Even more importantly, it's not even a simple probability of death, or a fraction of a cause, or any simple one-dimensional aspect. Even if you can simplify things down to an "arrow", the label isn't a scalar number. At a bare minimum, it's a vector, just like embeddings in LLMs are!

Even more importantly, the endpoints of each such causative arrow are also complex, fuzzy things, and are best represented as vectors. I.e.: diseases aren't just simple labels like "Influenza". There's thousands of ever-changing variants of just the Flu out there!

A proper representation of a "disease" would be a vector also, which would likely have interesting correlations with the specific genome of the causative agent. [1]

Next thing is that you want to consider the "vector product" between the disease and the thing it infected to cater for susceptibility, previous immunity, etc...

A hop, skip, and a small step and you have... Transformers, as seen in large language models. This is why they work so well, because they encode the complex nuances of reality in a high-dimensional probabilistic causal framework that they can use to process information, answer questions, etc...

Trying to manually encode a modern LLM's embeddings and weights (about a terabyte!) is futile beyond belief. But that's what it would take to make a useful "classical logic" model that could have practical applications.

Notably, expert systems, which use this kind of approach were worked on for decades and were almost total failures in the wider market because they were mostly useless.

[1] Not all diseases are caused by biological agents! That's a whole other rabbit hole to go down.

That was very well said.

One quibble, and really mean only one:

> a high-dimensional probabilistic causal framework

Deep learning models aka neural network type models, are not probabilistic frameworks. While we can measure on the outside a probability of correct answers across the whole training set, or any data set, there is no probabilistic model.

Like a Pachinko game, you can measure statistics about it, but the game itself is topological. As you point out very clearly, these models perform topological transforms, not probabilistic estimations.

This becomes clear when you test them with different subsets of data. It quickly becomes apparent that the probabilities of the training set are only that. Probabilities of the exact training set only. There is no probabilistic carry over to any subset, or for generalization to any new values.

They are estimators, approximators, function/relationship fitters, etc. In contrast to symbolic, hard numerical or logical models. But they are not probabilistic models.

Even when trained to minimize a probabilistic performance function, their internal need to represent things topologically creates a profoundly "opinionated" form of solution, as apposed to being unbiased with respect to the probability measure. The measure never gets internalized.

What’s the relationship between what you’re saying and the concepts of “temperature” and “stochasticity”? The model won’t give me the same answer every time.

You are just adding random behavior to the system to create variation in response.

Random behavior in inputs, or in operations, results in random behavior in the outputs. But there is no statistical expression or characterization that can predict the distribution of one from the other.

You can't say, I want this much distribution in the outputs, so I will add this much distribution to the inputs, weights or other operational details.

Even if you create an exhaustive profile of "temperature" and output distributions across the training set, it will only be true for exactly that training set, on exactly that model, for exactly those random conditions.
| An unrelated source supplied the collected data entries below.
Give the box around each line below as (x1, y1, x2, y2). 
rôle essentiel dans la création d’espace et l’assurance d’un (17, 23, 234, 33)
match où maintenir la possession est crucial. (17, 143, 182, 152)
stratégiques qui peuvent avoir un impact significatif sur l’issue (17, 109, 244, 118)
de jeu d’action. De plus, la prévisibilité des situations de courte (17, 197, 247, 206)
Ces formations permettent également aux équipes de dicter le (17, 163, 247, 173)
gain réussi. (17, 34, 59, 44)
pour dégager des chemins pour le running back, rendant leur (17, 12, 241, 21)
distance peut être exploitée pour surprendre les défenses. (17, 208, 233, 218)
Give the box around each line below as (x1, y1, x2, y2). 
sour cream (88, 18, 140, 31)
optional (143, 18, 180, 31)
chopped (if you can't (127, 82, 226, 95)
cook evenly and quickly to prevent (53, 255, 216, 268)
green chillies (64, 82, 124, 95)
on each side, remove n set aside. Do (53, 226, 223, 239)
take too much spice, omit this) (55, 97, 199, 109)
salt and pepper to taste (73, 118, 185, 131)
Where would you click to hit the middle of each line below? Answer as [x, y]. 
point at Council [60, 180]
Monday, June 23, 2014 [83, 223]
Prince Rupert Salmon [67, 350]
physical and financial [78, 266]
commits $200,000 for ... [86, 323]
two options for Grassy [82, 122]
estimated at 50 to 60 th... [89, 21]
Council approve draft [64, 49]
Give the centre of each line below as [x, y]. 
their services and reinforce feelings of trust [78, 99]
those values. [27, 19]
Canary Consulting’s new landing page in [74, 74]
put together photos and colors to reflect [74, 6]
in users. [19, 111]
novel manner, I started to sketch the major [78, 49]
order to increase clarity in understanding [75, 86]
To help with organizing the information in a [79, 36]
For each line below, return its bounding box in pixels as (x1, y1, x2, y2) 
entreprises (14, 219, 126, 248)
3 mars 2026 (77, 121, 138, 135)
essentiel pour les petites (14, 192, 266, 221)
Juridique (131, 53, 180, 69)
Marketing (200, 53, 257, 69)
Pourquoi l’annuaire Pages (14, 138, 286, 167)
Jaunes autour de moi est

And will vary significantly and unpredictably across subsets of that data, or new data, and different random numbers injected (even with the same random distribution!).

Statistics are a very specific way to represent a very narrow kind of variation, or for a system to produce variation. But lots of systems with variation, such as complex chaotic systems, or complex nonlinear systems (as in neural models!) can defy robust or meaningful statistical representations or analysis.
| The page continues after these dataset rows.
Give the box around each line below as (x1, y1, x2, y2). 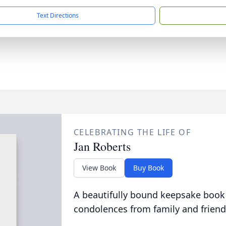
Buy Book (133, 163, 164, 173)
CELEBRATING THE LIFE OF (73, 127, 191, 138)
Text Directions (37, 11, 79, 20)
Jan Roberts (73, 138, 131, 154)
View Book (82, 163, 116, 173)
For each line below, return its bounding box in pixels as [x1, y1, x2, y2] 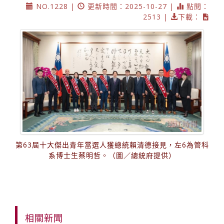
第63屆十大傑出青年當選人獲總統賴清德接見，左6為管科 [15, 140, 209, 150]
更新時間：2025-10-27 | [85, 1, 176, 11]
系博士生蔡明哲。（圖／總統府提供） [48, 150, 176, 160]
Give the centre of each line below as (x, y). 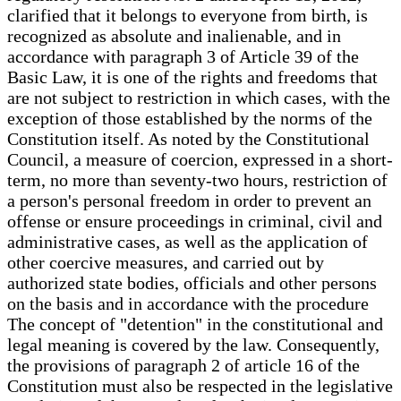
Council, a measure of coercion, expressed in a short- (200, 159)
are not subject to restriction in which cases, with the (199, 97)
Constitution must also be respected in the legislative (200, 385)
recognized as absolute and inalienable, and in (174, 35)
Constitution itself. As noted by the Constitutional (188, 138)
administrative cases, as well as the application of (188, 241)
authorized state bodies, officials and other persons (192, 282)
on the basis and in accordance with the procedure (188, 303)
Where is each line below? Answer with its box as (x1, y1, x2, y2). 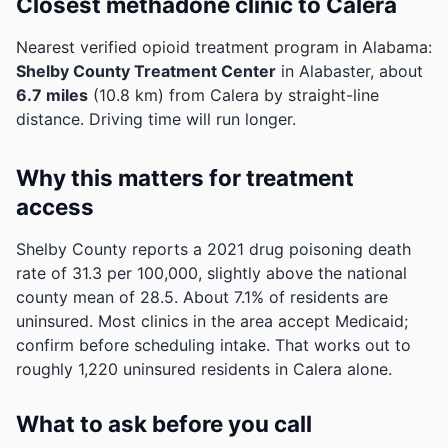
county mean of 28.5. (16, 287, 183, 307)
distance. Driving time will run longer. (16, 109, 296, 129)
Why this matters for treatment (16, 164, 354, 191)
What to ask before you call (16, 410, 312, 437)
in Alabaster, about (276, 61, 423, 81)
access (16, 193, 94, 220)
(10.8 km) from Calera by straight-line (88, 85, 379, 105)
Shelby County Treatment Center (16, 61, 276, 81)
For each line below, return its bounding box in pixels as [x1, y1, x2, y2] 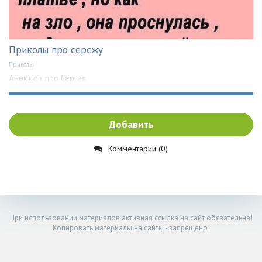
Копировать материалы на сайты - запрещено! [52, 223, 210, 233]
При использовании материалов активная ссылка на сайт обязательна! [9, 213, 253, 223]
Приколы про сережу [9, 43, 103, 57]
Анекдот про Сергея [9, 73, 86, 84]
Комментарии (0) [108, 143, 168, 154]
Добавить [108, 118, 154, 132]
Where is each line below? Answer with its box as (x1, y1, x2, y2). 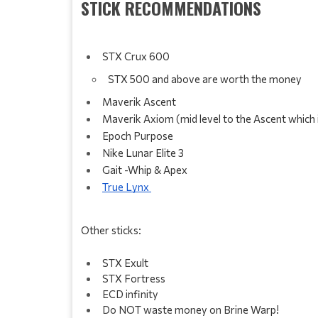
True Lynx (102, 180, 151, 193)
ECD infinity (102, 287, 160, 300)
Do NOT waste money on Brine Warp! (102, 302, 281, 316)
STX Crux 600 (102, 49, 170, 62)
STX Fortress (102, 271, 165, 285)
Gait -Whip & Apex (102, 163, 187, 176)
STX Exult (102, 256, 150, 269)
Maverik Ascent (102, 94, 178, 108)
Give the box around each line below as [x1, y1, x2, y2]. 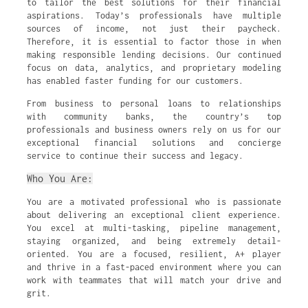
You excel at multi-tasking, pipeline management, [27, 223, 281, 233]
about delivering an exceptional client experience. [27, 210, 281, 220]
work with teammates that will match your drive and [27, 275, 281, 285]
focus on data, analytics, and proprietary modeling [27, 63, 281, 73]
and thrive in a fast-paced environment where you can [27, 262, 281, 272]
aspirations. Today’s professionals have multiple [27, 10, 281, 21]
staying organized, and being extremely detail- [27, 236, 281, 246]
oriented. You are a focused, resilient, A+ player [27, 249, 281, 259]
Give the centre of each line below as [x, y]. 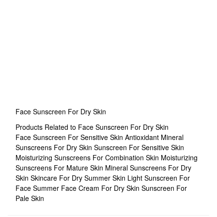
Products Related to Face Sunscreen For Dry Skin [92, 127]
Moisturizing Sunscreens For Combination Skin [88, 157]
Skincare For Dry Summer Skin [79, 178]
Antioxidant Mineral [154, 137]
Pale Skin [30, 198]
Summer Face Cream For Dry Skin [87, 188]
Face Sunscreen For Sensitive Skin [70, 137]
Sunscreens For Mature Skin [60, 168]
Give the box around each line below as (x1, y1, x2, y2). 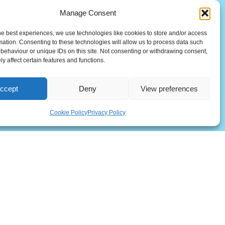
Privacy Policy (87, 109, 126, 116)
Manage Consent (59, 9, 116, 17)
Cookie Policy (50, 109, 88, 116)
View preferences (140, 84, 198, 93)
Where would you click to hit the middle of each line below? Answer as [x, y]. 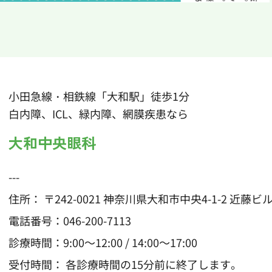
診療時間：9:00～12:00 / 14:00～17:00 [103, 242]
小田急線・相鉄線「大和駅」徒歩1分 [99, 96]
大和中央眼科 [52, 142]
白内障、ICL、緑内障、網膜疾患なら [98, 113]
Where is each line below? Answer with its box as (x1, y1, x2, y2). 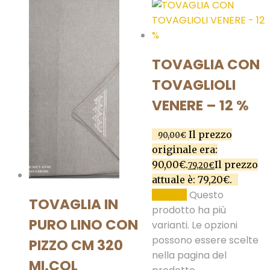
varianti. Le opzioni (151, 218, 237, 233)
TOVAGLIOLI (151, 75, 236, 95)
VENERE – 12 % (151, 96, 249, 116)
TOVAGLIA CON (151, 55, 260, 75)
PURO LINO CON (29, 215, 138, 235)
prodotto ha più (151, 203, 226, 218)
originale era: (151, 143, 218, 156)
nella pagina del (151, 248, 227, 263)
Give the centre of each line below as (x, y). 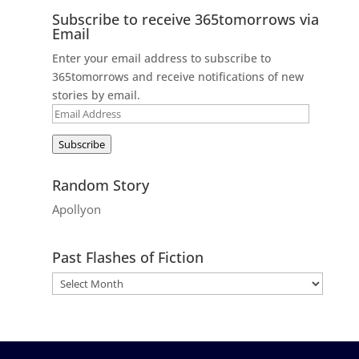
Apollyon (76, 209)
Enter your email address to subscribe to (161, 58)
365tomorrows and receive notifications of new (177, 76)
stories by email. (96, 95)
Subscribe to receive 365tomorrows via (185, 19)
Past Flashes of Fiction (127, 257)
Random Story (100, 185)
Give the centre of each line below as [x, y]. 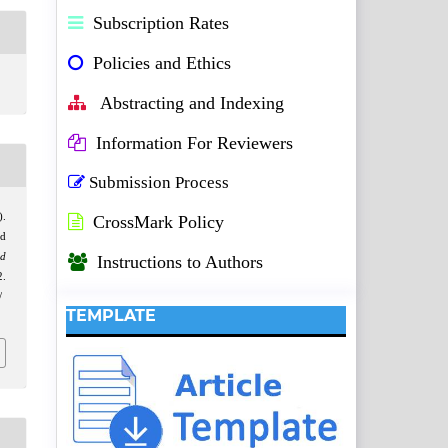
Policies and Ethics [159, 62]
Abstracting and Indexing [190, 102]
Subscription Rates [158, 22]
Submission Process [159, 182]
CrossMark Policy [156, 221]
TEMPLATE [111, 315]
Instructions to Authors [180, 261]
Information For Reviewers [194, 142]
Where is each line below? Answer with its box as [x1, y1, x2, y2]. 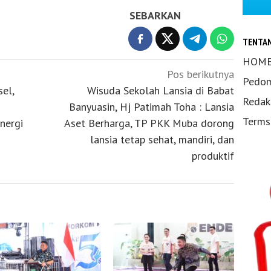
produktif [192, 149, 235, 163]
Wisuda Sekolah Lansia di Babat [87, 83, 235, 98]
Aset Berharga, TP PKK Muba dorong [64, 116, 235, 131]
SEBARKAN [129, 8, 181, 23]
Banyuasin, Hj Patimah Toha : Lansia [69, 100, 235, 114]
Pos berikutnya [167, 67, 235, 82]
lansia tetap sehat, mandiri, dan [90, 132, 235, 147]
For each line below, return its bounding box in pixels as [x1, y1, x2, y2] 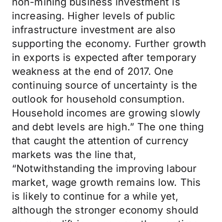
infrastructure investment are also [12, 24, 175, 36]
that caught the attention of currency [12, 135, 189, 147]
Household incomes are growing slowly [12, 107, 201, 119]
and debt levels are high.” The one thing [12, 121, 204, 133]
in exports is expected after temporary [12, 52, 197, 63]
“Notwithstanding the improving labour [12, 163, 197, 174]
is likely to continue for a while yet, [12, 190, 179, 202]
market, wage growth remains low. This [12, 176, 201, 188]
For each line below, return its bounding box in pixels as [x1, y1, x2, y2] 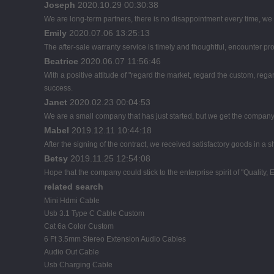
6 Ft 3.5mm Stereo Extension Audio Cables [44, 234, 186, 243]
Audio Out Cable [44, 247, 99, 256]
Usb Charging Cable [44, 260, 113, 269]
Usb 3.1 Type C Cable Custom [44, 209, 144, 218]
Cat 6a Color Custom [44, 221, 114, 231]
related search [44, 181, 103, 191]
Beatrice [44, 56, 78, 66]
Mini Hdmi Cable [44, 196, 100, 205]
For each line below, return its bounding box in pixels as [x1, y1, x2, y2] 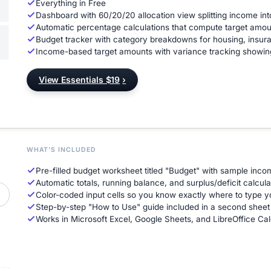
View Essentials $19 [38, 74, 120, 85]
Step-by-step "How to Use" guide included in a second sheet [35, 202, 270, 212]
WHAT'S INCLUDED [26, 146, 96, 154]
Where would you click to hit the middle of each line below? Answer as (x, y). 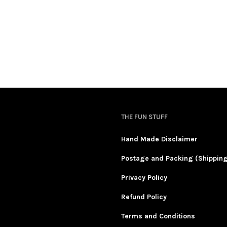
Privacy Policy (144, 177)
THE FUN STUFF (144, 117)
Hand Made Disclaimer (159, 139)
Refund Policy (144, 197)
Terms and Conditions (158, 216)
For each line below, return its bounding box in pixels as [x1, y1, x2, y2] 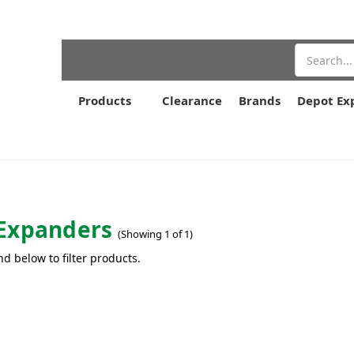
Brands [239, 92, 281, 108]
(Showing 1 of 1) [118, 226, 194, 241]
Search [295, 44, 332, 59]
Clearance [162, 92, 222, 108]

(Another way to put this, is you can measure logical properties about any system. Such as if an output is greater than some threshold, or if two outputs are equal. The logical measurements can be useful, but that doesn't mean it is a logical system.

Any system with any kind of variation can have potentially useful statistical type measurements done on it. Any deterministic system can have randomness injected to create randomly varying output. But neither of those situations and measurements makes the system a statistically based system.)
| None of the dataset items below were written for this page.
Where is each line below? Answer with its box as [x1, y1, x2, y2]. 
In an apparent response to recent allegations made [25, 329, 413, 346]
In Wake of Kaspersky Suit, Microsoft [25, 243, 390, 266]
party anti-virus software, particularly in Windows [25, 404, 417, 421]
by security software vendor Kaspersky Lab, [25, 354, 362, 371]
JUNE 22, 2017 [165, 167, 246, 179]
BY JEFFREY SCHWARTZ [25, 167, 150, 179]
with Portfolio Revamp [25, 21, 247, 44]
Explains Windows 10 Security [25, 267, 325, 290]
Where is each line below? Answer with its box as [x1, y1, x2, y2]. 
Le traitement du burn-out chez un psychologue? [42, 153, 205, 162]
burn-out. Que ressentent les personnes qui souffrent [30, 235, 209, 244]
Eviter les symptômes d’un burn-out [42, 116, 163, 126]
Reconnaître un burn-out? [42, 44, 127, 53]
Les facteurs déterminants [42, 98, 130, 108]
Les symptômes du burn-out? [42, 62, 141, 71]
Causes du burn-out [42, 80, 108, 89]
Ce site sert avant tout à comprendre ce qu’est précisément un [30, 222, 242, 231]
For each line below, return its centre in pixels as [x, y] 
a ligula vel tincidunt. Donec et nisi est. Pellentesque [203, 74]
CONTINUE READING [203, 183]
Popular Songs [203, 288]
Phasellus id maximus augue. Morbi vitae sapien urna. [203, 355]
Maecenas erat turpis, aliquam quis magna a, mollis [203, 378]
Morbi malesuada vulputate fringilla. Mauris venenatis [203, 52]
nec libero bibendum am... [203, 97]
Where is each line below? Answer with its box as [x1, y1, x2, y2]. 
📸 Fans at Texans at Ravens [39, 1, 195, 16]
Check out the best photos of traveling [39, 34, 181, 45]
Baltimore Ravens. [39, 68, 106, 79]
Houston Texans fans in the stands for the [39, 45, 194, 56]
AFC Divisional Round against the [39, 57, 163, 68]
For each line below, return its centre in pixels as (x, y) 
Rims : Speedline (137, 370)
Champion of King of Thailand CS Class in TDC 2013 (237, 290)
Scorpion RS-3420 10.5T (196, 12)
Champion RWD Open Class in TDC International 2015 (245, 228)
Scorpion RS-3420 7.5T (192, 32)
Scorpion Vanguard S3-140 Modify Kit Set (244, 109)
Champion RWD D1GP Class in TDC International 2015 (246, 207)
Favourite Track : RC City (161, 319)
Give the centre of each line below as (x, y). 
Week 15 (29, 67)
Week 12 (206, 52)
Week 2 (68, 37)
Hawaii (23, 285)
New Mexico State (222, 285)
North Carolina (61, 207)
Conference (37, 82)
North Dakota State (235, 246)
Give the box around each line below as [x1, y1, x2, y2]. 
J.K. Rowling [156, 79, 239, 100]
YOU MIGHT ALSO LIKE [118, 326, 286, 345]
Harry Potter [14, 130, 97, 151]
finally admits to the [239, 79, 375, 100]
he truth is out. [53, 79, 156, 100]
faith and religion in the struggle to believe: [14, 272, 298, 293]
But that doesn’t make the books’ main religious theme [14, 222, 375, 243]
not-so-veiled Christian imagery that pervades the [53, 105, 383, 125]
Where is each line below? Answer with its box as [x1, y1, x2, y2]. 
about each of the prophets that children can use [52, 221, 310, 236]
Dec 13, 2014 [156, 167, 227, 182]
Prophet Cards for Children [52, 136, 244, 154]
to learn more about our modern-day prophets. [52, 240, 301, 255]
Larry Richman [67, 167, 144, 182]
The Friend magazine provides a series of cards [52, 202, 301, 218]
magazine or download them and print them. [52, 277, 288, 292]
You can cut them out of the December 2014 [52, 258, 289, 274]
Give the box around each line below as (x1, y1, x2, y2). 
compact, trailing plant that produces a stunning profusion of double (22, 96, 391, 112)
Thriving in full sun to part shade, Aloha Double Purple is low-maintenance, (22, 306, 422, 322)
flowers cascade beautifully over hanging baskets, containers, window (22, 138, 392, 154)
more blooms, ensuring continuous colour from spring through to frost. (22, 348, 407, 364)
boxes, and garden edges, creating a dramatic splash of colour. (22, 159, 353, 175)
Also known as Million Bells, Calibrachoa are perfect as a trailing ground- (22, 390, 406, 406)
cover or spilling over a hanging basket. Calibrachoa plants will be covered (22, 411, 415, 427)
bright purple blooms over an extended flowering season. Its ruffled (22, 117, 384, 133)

The probability distribution that the model outputs is deterministic. The decoding method that uses that distribution to decide what next token to emit may or may not be deterministic. If we decide to define the decoding method as part of "the model", then I guess the model is probabilistic.

It's also worth noting that the parameters (weights and biases) of the model are random variables, technically speaking, and this can be considered probabilistic in nature. The parameter estimates themselves are not random variables, to state the obvious. The estimates are simply numbers.

[deleted]
[deleted]

You're losing interpretability and scrutability, but gaining detail and expressiveness. You have no way to estimate the vectors in a causal framework, all known methods are correlational. You have no clean way to map the vectors to human concepts. Vectors are themselves extremely compressed representations, there is no clear threshold beyond which a representation becomes "proper".